Our comparison of the gene complement of 11 strains from the Vibrionaceae established a core proteome composed of 1,882 proteins. As expected, this is significantly smaller than the single-species core genome of 2,741 genes established for V. cholerae N16961 by Keymer et al. (30). However, for a family level core proteome, it is remarkably large, even relative to genus-level core genomes for other taxa. In the genus Streptococcus, for example, Lefébure and Stanhope estimated the core genome to be 611 genes (36).
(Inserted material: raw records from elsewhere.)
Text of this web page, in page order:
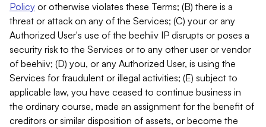
Policy or otherwise violates these Terms; (B) there is a
threat or attack on any of the Services; (C) your or any
Authorized User's use of the beehiiv IP disrupts or poses a
security risk to the Services or to any other user or vendor
of beehiiv; (D) you, or any Authorized User, is using the
Services for fraudulent or illegal activities; (E) subject to
applicable law, you have ceased to continue business in
the ordinary course, made an assignment for the benefit of
creditors or similar disposition of assets, or become the
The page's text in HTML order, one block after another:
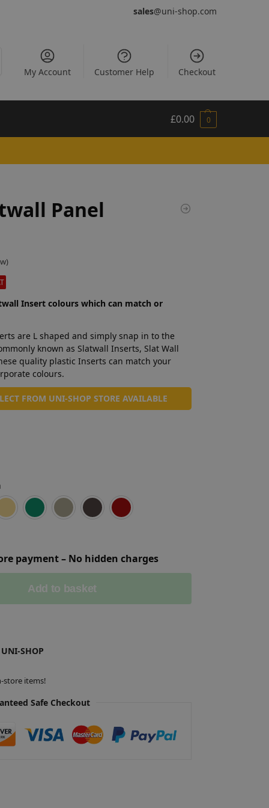
sales@uni-shop.com
My Account Customer Help Checkout
£0.00 0
Panel
Insert colours which can match or
are L shaped and simply snap in to the
known as Slatwall Inserts, Slat Wall
quality plastic Inserts can match your
colours.
FROM UNI-SHOP STORE AVAILABLE
BlueBrown Cream Green Light Grey
payment – No hidden charges
Add to basket
UNI-SHOP
store items!
Safe Checkout
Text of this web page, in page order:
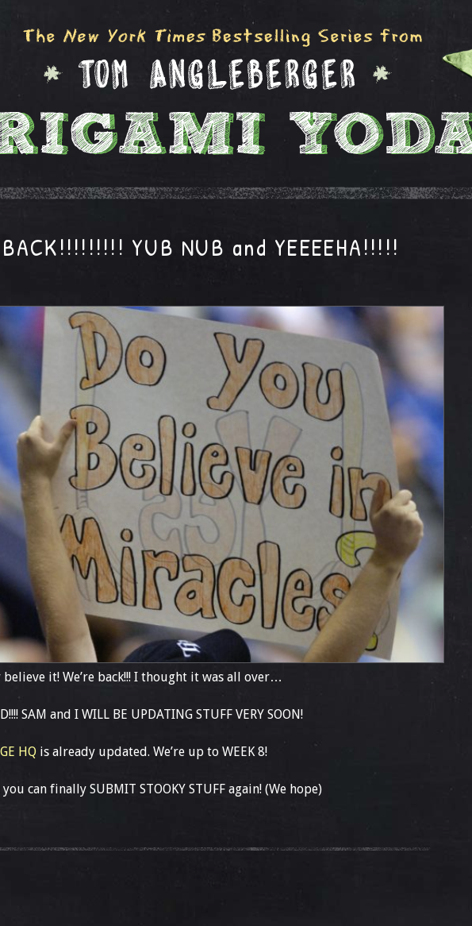
BACK!!!!!!!!! YUB NUB and YEEEEHA!!!!!
believe it! We’re back!!! I thought it was all over…
SAM and I WILL BE UPDATING STUFF VERY SOON!
HQ is already updated. We’re up to WEEK 8!
can finally SUBMIT STOOKY STUFF again! (We hope)
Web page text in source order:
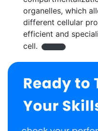
organelles, which
different cellular
efficient and
cell.
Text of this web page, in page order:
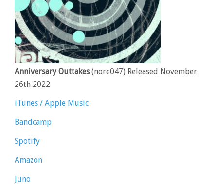
Anniversary Outtakes(nore047) Released November
26th 2022
iTunes / Apple Music
Bandcamp
Spotify
Amazon
Juno
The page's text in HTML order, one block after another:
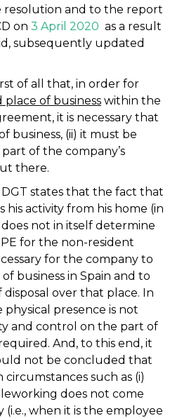
resolution and to the report
on 3 April 2020 as a result
subsequently updated
of all that, in order for
place of business within the
it is necessary that
business, (ii) it must be
of the company’s
there.
states that the fact that
activity from his home (in
does not in itself determine
for the non-resident
for the company to
business in Spain and to
over that place. In
presence is not
and control on the part of
And, to this end, it
not be concluded that
circumstances such as (i)
does not come
when it is the employee
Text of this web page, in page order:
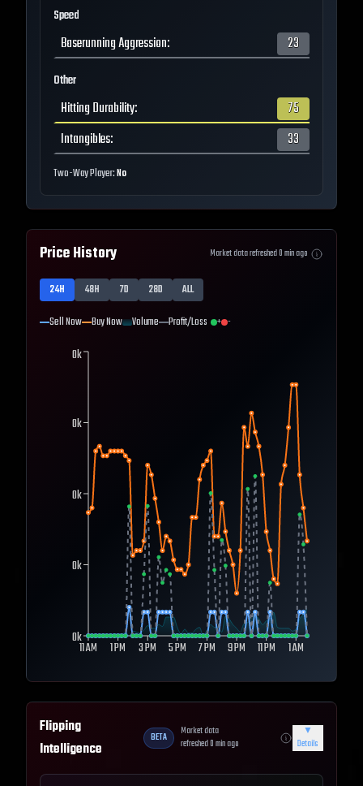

Roughly 49% of all the proteins in V. cholerae are part of the core proteome. Just over one-third (35%) of the V. cholerae N16961 proteins that have been classified as virulence or virulence-associated proteins are also found in the core proteome, that is, they are found in the avirulent strains and in strains that have other modes of infection. Thus, while it is probable that they carry out functions that are required for the establishment of an infection, these virulence-related proteins are not expressed solely in the human host environment. Indeed, it is known that certain virulence proteins can confer an advantage on V. cholerae outside the host, and these have been termed dual-role colonization factors (53, 69). For example, the TCP appears to play a role in the colonization of chitinous surfaces in the environment, as well as in colonization of the human gut (52), and a chitin binding protein, needed for the colonization of copepods, shrimp, and other chitinous surfaces in the environment, also aids in the colonization of epithelial cells (33). Thus, it is quite possible that some genes that are found in the core proteome and appear to be virulence lifestyle genes may have unrecognized roles as virulence-associated genes or even encode true virulence factors.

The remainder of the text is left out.